ファーシングとは?
ふぁーしんぐ
ファーシングとは、イギリスで使われていた古い補助硬貨で、1ペニーの4分の1の価値を持ち、20世紀半ばまで流通していました。
ファーシング(Farthing)は、かつてイギリスおよびイギリス連邦諸国で使用されていた補助貨幣の単位・硬貨です。その価値は1ペニーの4分の1(すなわち1ポンドの960分の1)であり、現行の10進法に切り替わる以前のイギリス通貨体系(ポンド・シリング・ペンス)の最小単位として機能していました。

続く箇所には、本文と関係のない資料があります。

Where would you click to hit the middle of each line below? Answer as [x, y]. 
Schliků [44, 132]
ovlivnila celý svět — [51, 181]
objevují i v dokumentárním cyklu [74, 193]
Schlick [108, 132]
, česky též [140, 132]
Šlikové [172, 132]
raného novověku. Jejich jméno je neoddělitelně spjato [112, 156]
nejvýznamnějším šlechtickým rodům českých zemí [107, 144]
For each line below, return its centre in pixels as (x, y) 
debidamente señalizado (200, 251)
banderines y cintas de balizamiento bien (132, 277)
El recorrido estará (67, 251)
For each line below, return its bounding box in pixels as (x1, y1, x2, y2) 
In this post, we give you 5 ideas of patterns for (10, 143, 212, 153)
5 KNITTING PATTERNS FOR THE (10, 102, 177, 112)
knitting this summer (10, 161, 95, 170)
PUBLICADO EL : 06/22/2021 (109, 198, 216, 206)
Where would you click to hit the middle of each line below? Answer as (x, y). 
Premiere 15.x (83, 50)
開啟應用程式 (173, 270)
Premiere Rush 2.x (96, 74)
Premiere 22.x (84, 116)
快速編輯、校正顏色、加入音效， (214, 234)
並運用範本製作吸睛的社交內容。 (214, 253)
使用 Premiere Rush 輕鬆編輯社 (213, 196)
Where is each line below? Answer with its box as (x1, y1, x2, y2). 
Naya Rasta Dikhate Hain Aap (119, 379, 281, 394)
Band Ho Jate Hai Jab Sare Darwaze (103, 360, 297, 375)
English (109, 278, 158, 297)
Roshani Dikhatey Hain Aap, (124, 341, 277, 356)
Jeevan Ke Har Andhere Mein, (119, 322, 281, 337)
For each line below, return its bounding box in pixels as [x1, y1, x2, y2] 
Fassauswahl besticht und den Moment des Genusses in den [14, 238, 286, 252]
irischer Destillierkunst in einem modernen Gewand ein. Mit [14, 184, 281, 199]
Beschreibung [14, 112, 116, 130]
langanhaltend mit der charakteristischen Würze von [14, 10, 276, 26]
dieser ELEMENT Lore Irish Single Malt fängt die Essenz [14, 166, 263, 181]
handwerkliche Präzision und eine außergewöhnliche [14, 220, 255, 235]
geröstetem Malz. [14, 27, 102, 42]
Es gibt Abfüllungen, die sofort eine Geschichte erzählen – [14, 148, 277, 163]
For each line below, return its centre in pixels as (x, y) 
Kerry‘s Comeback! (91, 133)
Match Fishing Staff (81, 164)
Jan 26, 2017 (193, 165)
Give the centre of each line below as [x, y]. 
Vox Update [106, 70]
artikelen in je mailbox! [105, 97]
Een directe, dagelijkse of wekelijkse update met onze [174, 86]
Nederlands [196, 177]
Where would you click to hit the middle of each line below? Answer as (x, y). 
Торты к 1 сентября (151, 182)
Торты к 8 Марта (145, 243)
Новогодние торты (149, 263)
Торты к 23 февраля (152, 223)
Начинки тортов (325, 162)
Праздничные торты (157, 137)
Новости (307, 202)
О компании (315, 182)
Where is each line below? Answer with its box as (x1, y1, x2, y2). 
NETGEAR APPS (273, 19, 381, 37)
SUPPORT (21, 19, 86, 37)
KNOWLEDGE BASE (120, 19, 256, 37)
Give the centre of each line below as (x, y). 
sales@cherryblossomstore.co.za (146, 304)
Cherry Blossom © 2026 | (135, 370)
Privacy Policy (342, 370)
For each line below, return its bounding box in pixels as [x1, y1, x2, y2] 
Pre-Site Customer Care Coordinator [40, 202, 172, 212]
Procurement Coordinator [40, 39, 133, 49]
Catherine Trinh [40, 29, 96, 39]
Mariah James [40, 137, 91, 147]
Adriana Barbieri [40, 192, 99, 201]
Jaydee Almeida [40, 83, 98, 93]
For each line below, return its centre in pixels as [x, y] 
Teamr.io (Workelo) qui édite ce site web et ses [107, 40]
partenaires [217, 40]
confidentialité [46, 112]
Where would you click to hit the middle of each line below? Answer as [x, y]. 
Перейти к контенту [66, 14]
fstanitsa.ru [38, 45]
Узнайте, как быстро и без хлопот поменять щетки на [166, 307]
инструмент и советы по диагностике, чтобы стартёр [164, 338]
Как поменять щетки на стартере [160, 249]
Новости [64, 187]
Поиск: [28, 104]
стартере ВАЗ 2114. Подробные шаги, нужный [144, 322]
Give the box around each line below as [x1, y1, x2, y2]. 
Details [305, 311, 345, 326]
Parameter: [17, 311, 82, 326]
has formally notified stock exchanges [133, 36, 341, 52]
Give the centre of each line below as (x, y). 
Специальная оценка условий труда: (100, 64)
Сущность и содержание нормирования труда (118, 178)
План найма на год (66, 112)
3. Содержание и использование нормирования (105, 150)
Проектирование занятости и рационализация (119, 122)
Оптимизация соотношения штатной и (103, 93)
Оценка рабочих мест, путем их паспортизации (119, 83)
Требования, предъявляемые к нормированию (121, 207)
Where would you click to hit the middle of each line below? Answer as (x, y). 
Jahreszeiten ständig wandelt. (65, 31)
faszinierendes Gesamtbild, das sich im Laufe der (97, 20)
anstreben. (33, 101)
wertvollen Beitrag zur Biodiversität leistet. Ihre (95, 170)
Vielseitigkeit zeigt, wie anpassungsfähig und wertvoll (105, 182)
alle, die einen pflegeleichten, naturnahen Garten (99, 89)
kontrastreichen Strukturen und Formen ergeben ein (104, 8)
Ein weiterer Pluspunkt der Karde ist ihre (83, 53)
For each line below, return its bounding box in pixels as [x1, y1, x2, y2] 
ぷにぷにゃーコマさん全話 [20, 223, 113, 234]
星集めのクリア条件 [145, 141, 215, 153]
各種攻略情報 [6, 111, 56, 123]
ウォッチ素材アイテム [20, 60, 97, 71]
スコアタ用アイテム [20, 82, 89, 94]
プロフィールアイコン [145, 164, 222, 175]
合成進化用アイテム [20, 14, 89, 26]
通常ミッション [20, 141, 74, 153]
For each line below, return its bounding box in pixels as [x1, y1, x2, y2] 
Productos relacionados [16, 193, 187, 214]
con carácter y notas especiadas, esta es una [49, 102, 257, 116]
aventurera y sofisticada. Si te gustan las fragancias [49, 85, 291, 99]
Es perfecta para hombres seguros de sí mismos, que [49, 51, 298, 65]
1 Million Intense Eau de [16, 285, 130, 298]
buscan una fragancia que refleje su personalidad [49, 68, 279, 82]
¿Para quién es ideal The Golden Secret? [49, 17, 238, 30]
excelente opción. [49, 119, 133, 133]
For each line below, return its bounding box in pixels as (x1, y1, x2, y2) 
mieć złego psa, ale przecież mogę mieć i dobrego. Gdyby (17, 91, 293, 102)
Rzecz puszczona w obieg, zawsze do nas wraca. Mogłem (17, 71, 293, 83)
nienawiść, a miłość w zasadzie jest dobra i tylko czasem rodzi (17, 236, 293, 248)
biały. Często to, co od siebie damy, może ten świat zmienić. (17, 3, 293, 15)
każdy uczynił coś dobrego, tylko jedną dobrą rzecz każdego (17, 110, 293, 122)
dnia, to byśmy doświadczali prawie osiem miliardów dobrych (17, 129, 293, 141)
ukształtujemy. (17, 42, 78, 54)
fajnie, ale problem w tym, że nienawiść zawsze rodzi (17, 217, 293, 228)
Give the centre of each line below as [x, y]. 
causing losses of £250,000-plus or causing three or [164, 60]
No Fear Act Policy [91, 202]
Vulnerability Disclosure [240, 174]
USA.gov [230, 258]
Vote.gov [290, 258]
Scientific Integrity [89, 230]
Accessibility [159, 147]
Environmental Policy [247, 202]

「ファーシング」という語は古英語の「feorthing(4分の1)」に由来します。ファーシング硬貨の歴史は中世にさかのぼり、銀貨として鋳造されたのが始まりです。17世紀以降は銅貨、後にブロンズ貨として製造されました。表面にはイギリス国王・女王の肖像が、裏面にはレン(ミソサザイ)のデザインが描かれたことで知られます。
ファーシングの主な概要は以下のとおりです。
- 使用国:イギリスおよびかつての連邦諸国
- 価値:1ペニーの4分の1(1/960ポンド)
- 廃止:1960年12月31日をもって法定通貨としての効力を失った
- 用途:19〜20世紀前半の日常的な小額取引に広く使われた
ファーシングはその後の10進法通貨制度(1971年導入)への移行に先んじて廃止されており、現在はコレクターズアイテムとして古銭市場で取引されています。「ファーシングにも値しない」という表現がイギリス英語で「価値がない」を意味する慣用句として残っています。
使い方・例文
イギリスの歴史や古銭収集の話題で、ヴィクトリア朝時代や20世紀初頭の物価を説明する際に「パンひとかけらがファーシング数枚で買えた」のように登場します。